*** MATERIAL TO PROCESS Section Begins ***

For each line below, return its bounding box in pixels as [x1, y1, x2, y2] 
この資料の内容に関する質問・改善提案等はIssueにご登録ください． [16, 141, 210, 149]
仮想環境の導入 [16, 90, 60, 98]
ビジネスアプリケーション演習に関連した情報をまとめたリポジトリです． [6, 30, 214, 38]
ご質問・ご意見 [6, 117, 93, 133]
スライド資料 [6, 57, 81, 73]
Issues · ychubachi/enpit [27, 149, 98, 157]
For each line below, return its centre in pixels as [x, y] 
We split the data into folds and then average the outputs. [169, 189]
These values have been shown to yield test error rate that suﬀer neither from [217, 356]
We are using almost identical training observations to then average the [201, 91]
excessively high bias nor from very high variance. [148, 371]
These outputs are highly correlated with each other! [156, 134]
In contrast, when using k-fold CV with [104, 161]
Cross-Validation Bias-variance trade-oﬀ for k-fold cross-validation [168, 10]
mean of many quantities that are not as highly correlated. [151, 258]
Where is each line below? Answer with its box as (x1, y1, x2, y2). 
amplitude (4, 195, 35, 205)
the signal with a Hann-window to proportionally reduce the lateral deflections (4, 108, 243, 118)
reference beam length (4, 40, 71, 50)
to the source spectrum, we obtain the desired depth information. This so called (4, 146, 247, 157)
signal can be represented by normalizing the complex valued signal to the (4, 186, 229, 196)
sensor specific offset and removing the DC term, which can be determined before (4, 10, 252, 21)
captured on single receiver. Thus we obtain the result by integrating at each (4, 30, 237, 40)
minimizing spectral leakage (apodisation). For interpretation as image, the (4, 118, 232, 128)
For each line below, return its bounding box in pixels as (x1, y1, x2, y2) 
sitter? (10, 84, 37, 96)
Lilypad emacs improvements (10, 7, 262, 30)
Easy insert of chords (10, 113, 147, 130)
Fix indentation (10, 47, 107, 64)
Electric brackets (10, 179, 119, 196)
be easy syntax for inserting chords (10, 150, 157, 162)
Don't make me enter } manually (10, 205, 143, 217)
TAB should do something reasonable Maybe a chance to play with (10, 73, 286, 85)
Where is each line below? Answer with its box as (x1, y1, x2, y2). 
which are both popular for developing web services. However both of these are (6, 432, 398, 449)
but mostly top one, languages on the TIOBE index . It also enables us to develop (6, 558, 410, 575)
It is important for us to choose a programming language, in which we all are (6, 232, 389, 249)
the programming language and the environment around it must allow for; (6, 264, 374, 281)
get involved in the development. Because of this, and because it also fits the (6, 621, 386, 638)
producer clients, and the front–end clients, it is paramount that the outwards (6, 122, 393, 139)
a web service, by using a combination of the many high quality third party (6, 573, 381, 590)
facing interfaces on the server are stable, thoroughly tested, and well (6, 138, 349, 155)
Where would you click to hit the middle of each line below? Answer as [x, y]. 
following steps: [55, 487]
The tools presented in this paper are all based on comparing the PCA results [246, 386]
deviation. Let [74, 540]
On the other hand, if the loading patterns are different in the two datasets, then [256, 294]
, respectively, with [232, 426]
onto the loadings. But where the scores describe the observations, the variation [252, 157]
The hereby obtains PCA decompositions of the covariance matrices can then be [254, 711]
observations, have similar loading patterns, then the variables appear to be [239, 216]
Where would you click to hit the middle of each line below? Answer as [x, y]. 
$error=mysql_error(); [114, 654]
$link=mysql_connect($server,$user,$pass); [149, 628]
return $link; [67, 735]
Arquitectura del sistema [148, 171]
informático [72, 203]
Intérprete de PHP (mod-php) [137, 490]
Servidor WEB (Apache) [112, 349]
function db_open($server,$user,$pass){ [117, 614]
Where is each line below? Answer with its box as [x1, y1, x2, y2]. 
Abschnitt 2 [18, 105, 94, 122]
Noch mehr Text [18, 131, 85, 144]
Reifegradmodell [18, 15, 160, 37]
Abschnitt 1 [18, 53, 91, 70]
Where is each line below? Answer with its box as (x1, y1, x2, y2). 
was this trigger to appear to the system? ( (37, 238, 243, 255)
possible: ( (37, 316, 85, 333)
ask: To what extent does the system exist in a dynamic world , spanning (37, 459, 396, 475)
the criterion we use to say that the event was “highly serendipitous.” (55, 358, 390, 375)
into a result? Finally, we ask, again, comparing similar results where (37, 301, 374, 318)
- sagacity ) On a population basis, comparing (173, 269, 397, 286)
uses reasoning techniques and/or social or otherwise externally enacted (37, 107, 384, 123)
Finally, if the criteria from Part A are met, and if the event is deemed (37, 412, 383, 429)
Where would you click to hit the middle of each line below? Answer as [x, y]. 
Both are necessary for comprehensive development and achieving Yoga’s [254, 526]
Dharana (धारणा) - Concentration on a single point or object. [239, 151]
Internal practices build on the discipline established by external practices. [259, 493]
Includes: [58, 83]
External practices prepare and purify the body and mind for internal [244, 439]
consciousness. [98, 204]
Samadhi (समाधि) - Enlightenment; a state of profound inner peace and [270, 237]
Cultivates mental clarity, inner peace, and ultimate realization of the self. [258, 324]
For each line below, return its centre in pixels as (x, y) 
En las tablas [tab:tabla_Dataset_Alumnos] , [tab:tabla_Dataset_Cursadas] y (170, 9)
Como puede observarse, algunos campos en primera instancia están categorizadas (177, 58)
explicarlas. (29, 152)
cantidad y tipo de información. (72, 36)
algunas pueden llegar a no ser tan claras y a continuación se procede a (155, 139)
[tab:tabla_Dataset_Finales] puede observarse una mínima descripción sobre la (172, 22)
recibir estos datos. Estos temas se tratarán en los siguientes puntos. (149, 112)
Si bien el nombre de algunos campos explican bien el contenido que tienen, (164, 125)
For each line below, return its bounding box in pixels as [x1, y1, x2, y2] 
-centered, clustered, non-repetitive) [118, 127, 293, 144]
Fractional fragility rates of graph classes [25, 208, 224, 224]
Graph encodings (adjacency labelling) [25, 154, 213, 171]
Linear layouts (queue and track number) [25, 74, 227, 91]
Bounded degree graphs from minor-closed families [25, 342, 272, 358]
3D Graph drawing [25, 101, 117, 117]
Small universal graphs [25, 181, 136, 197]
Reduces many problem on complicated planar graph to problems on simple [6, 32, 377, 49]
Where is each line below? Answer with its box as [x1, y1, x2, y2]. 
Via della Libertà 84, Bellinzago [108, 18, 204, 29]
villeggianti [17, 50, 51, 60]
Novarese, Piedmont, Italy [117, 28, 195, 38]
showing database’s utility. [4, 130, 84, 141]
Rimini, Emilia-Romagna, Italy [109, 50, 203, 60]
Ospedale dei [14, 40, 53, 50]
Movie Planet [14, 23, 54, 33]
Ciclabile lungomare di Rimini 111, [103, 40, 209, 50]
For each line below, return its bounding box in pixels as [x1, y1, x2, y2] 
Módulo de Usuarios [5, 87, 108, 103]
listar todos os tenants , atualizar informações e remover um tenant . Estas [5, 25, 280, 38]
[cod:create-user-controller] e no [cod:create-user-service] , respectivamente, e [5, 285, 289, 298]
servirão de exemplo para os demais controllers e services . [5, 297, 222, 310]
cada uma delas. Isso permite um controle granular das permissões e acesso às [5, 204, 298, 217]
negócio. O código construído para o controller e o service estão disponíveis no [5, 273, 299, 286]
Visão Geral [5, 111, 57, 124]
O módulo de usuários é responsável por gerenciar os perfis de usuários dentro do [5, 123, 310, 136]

*** MATERIAL TO PROCESS Section Ends ***

◆ EXERCISE DETAILS
Search the entries above for the string "inner". Copy each line in which it appears.

◆ WRITTEN SOLUTION
Samadhi (समाधि) - Enlightenment; a state of profound inner peace and [270, 237]
Cultivates mental clarity, inner peace, and ultimate realization of the self. [258, 324]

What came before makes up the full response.